Guided Project: Profitable App Profiles for the App Store and Google Play Markets: **remove duplicates**

my_dataquest_notebook from the site

There is something different in comparison with the solution notebook.
The unique number of entries should be: 9659 (it coresponds with the solutions from this point)

BUT when I investigate further some apps I discover that there are some apps like the ones bellow… for which the MAX filtering does NOT work anymore, because the MAX number of rating appears at least once :slight_smile: :

def check_apps(nameApp, dataset):
    for eachApp in dataset[1:]:
        name = eachApp[0]
        if name == nameApp:
            print(eachApp)
    
print (check_apps('Quick PDF Scanner + OCR FREE', android))
print('\n')
print (check_apps('Google My Business', android))

In this case after running “the cleaning of the duplicates”:

android_cleaning = []
existing_ones = []

for eachApp in android[1:]:
    name = eachApp[0]
    n_reviews = float(eachApp[3])
    
    if (reviews_max[name] == n_reviews) and (name not in existing_ones):
        android_cleaning.append(eachApp)
        existing_ones.append(eachApp)

explore_data(android_cleaning, 0, 3, True)
print(len(existing_ones))
print(len(android_cleaning))

I obtain a number of 10054, which is still containing some duplicates (395):

def check_duplicates(dataset):
    unique_AppNames = []
    duplicate_AppNames = []

    for eachApp in dataset[1:]:
        app_name = eachApp[0]
        if(app_name in unique_AppNames):
            duplicate_AppNames.append(app_name)
        
        else:
            unique_AppNames.append(app_name)

    print("Number of duplicate apps:", len(duplicate_AppNames))
    print('\n')
    print("Examples of duplicate apps:", duplicate_AppNames[:30])
    print('\n')
    
check_duplicates(android)
check_duplicates(android_cleaning)

I need some confirmation about this or if someone else has encountered this situation, because I wold need to eliminate those since I’ve notices they are identical with respect to all vars.
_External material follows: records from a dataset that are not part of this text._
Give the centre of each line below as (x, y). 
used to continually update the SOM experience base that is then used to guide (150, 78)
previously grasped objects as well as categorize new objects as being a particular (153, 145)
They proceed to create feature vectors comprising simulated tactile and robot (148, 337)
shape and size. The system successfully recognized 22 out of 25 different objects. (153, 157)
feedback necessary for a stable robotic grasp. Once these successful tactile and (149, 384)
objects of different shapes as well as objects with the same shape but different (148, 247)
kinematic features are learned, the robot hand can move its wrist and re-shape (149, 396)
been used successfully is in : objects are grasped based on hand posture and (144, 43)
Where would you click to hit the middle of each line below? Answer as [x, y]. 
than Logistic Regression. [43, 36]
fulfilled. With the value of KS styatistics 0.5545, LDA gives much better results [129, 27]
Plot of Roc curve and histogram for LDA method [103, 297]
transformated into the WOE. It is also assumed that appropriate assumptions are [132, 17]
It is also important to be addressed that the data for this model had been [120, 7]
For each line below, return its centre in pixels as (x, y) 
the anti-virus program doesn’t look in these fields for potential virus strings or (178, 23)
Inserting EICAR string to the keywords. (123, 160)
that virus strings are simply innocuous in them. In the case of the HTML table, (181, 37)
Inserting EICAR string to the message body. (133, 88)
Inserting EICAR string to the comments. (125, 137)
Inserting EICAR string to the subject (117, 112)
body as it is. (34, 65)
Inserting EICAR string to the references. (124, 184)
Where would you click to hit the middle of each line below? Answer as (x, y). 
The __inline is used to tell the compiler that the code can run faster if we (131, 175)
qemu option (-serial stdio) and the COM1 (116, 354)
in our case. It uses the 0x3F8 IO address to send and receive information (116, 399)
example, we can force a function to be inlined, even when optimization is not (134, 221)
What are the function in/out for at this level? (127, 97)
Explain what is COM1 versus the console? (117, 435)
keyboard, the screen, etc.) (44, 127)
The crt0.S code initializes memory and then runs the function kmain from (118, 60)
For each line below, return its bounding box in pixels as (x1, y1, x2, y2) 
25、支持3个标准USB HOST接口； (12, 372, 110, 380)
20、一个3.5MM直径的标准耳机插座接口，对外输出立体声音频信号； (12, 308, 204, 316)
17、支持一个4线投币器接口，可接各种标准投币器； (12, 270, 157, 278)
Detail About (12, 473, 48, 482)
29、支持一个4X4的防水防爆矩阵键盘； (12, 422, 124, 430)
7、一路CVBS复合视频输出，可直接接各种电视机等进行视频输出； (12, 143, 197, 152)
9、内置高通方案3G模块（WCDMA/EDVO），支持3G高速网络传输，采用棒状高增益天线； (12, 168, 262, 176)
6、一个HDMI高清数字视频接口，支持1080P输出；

Or maybe I did something wrong .

This is a clear image of how this criterion does not work for some duplicated apps:

print (check_apps('Quick PDF Scanner + OCR FREE', android_cleaning ))
print (check_apps('Google My Business', android_cleaning))

print('\n')
print (check_apps('Quick PDF Scanner + OCR FREE', android))
print (check_apps('Google My Business', android))

I realized my mistake:

android_cleaning = []
existing_ones = []

for eachApp in android[1:]:
    name = eachApp[0]
    n_reviews = float(eachApp[3])
    
    if (reviews_max[name] == n_reviews) and (name not in existing_ones):
        android_cleaning.append(eachApp)
        existing_ones.append(**name**) ---- > name and not eachApp here

Thank you anyway :slight_smile:

I’m glad you figured it out and that you shared your own solution and process! (You can mark your last post as the solution too, and other students can benefit.)

There was a post just started today about those coding moments that cause frustration, and this is a good example of that. :slight_smile:

Good luck on the rest of your project!